Нежной, однако, была не только оболочка…
Острою секирой ранена береза,
По коре сребристой покатились слезы, —
вот стихотворение, ставшее романсом (или, выходит, романсами?) на музыку сразу двух композиторов, Гречанинова и Ипполитова-Иванова, и тут невозможно не отвлечься, хотя бы ненадолго, чтобы сказать следующее.
«Средь шумного бала…», «Звонче жаворонка пенье…», «Не ветер, вея с высоты…», «Колокольчики мои…», «То было раннею весной…» И так далее. Алексей Толстой — едва ли не самая, может помимо Пушкина, желанная добыча для знаменитейших русских мелодистов Чайковского, Римского-Корсакова, Мусоргского, Антона Рубинштейна, Кюи, Аренского, Танеева, Лядова, Калинникова, Рахманинова. Причем они словно устраивали состязание, по двое, по трое, подчас и по четверо выбирая одно и то же стихотворение, — что, помимо всего наипрочего, свидетельствует о неисчерпаемости истинно поэтического текста (отчего как соперник и вспомнился сам Пушкин, а не какой-нибудь Ратгауз, в качестве «текстовика» для того же Чайковского, кажется, не менее ходовой)…
Так вот, для раненой березы поэт находит слова ободрения: «…Рана не смертельна, вылечишься к лету…» Человеку — хуже: «…Лишь больное сердце не залечит раны».
Рану нанесла мать, Анна Алексеевна, крайне недовольная тем, что сын влюбился в Софью Андреевну Миллер.
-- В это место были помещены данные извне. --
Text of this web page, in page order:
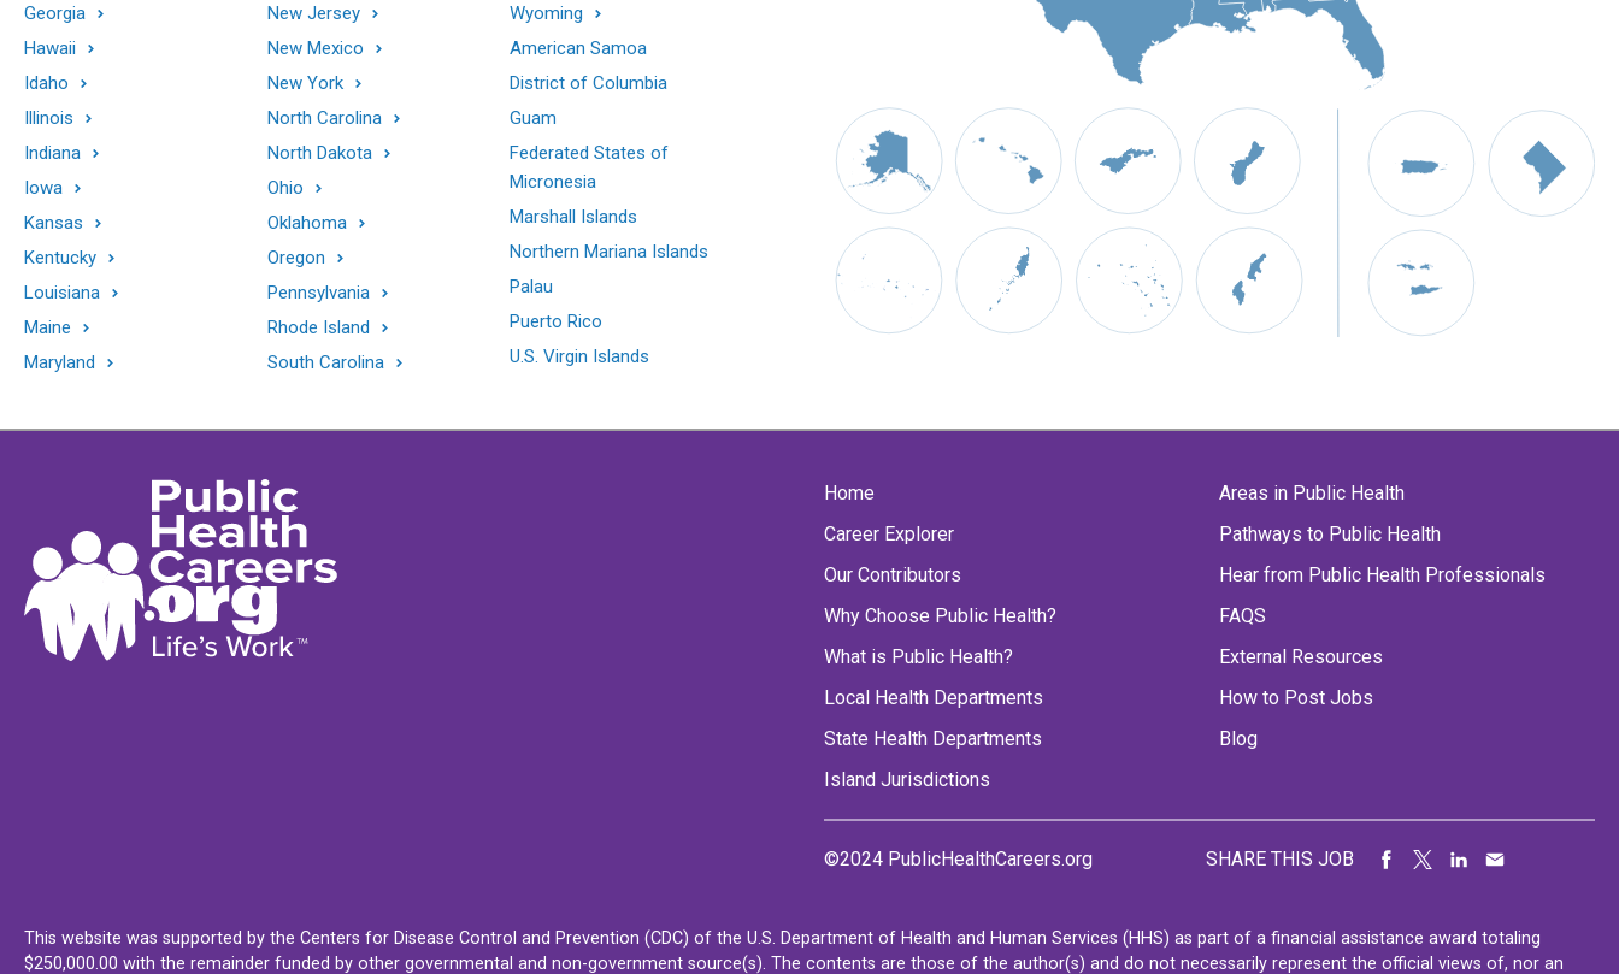
Georgia
Hawaii
Idaho
Illinois
Indiana
Iowa
Kansas
Kentucky
Louisiana
Maine
Maryland
New Jersey
New Mexico
New York
North Carolina
North Dakota
Ohio
Oklahoma
Oregon
Pennsylvania
Rhode Island
South Carolina
Wyoming
American Samoa
District of Columbia
Guam
Federated States of
Micronesia
Marshall Islands
Northern Mariana Islands
Palau
Puerto Rico
U.S. Virgin Islands
Home
Career Explorer
Our Contributors
Why Choose Public Health?
What is Public Health?
Local Health Departments
State Health Departments
Island Jurisdictions
Areas in Public Health
Pathways to Public Health
Hear from Public Health Professionals
FAQS
External Resources
How to Post Jobs
Blog
©2024 PublicHealthCareers.org SHARE THIS JOB
This website was supported by the Centers for Disease Control and Prevention (CDC) of the U.S. Department of Health and Human Services (HHS) as part of a financial assistance award totaling
$250,000.00 with the remainder funded by other governmental and non-government source(s). The contents are those of the author(s) and do not necessarily represent the official views of, nor an
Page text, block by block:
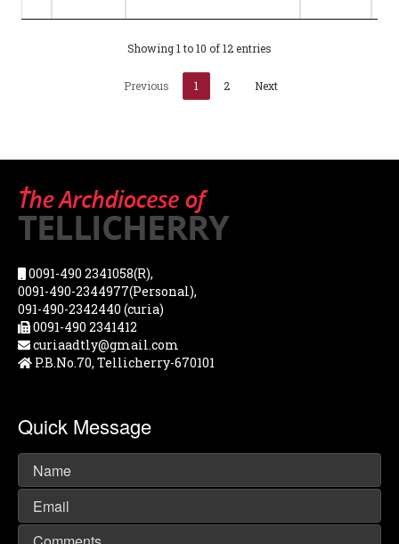
Showing 1 to 10 of 12 entries
Previous 1 2 Next
0091-490 2341058(R),
0091-490-2344977(Personal),
091-490-2342440 (curia)
0091-490 2341412
curiaadtly@gmail.com
P.B.No.70, Tellicherry-670101
Quick Message
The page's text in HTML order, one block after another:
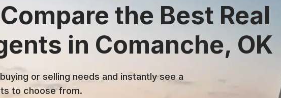
the Best Real
in Comanche, OK
or selling needs and instantly see a
to choose from.
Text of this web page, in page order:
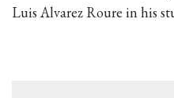
Luis Alvarez Roure in his

Она, урожденная Бахметева, но бывшая замужем за полковником-кавалергардом Миллером (с которым, как и мать самого Толстого, жила врозь, не получая его согласия на развод), встретилась графу Толстому в Петербурге, на балу-маскараде, то ли в декабре 1850 года, то ли в январе следующего. Встреча немедля запечатлелась как раз в стихотворении «Средь шумного бала…».
Резко некрасивая (о чем, увы, неопровержимо доносят фотографии и что бесцеремонно отметил Тургенев, сказав: «Лицо чухонского солдата в юбке»), но отменно незаурядная, образованная, знавшая с полтора десятка языков, ангельски певшая, Софья Андреевна к тому же доказала силу своей любви к суженому, например проведя неотлучно долгие дни и ночи у постели Толстого, опасно больного тифом. Это когда во время Крымской войны он поступил добровольцем в стрелковый полк, однако в лагере под Одессой его одолел тифозный жар. Тем не менее доказывать эту любовь — не Алексею Константиновичу, а его матери — ей, как и Толстому, пришлось целых двенадцать лет, так, впрочем, и не убедив ревнивую родительницу. Та умерла в 1857 году непримиренной.
Да и после того «соединиться перед Богом и людьми» удалось далеко не сразу. Миллер все сопротивлялся расторжению брака, так что графиней Софья Андреевна стала лишь в апреле 1863 года, когда они обвенчались в Дрездене.
Так уж вышло, что Толстому пришлось испытать две кабалы — со стороны любимой и любящей матери и, несомненно, также любившего его императора, который при всей разнице положений был ему действительным другом. (Хотя — не сказать ли о кабале номер три? О той, что принудила Алексея Константиновича, сочинявшего с юности, практически не печатать стихи все до того же, до смертного пушкинского возраста — до роковых тридцати семи лет. К обнародованию излияний души не располагала «непоэтическая эпоха», отмеченная не только самовластием великой прозы, но и пренебрежением новой, «демократической» публики к тому, что ею презиралось как «искусство для искусства».)